When not on a strict Paleo streak, I try to only have one cheat meal every week. So if you factor in 3 meals a day (snacks not included) for 7 days minus 1 cheat meal, that would make for a 20:1 (95%) ratio of Paleo to non-Paleo.
I probably have about three meals each month that would meet the strict definition for Paleo, so I’m sitting around 3/97 Paleo/non-Paleo. Lots of my snacks are Paleo, but I wouldn’t describe my diet as being consciously Paleo at all.

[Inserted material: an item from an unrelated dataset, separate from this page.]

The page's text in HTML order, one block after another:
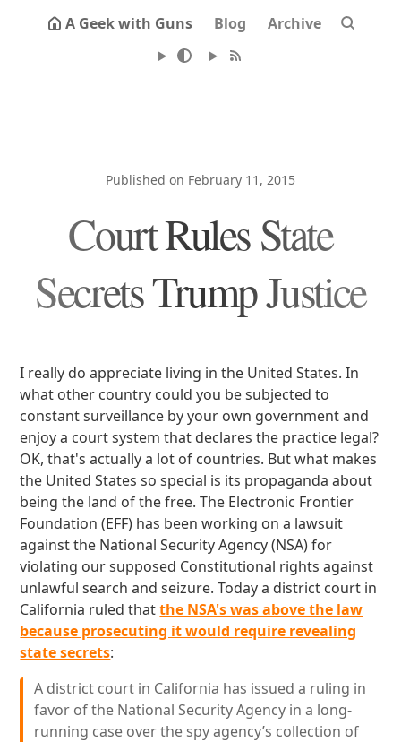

In thinking about how to describe my nutrition, I’d call it a RGMGTYD (reduced-gluten modified-Grandma-TYD) eating plan. I eat mostly the same stuff my grandma would eat, but with fewer cookies, no coffee or soda, less white bread, and keeping gluten content in mind when buying, making, or ordering food. She’s pushing 90 and in fairly good health compared to her friends and peers (despite the cookies, coffee, soda, and white bread), so I think there is some chance that my genes are compatible with that kind of plan.
Paleo week 2 rules!
No paleo-exhaustion, and starting to feel great!
Hang in there everybody! What’s one month in the grand scheme!?!
….even I am eating Paleo for the month….?!?!
What Ode said…plus a little IPA now and then.
Re: my blood, I should mention (in the interest of full disclosure) that I don’t drink — haven’t for a couple years. I suspect not drinking fermented sugar plays some part, but it’s not why I don’t drink, nor is a nice lipid panel why I eat paleo.
Re: right paleo ratio. For me, and I’m maybe a bad one to comment, the closer I get to 100% paleo, the more in-balance I feel. I know this sounds crazy. I’m talking about things as simple as digestion, mental alertness, & energy, to more nuanced things, like concentration, dealing with stress (not getting worked up as easily), sexual performance, judgment, empathy, connectedness to nature (sorry, I’ve lived in Bldr for almost 25 yrs), etc., etc. Not to mention, I love the food! In other words, it’s working pretty well for my and my family… and… having a good lipid panel is nice confirmation that the balance I feel intuitively is being statistically confirmed — at least in my blood.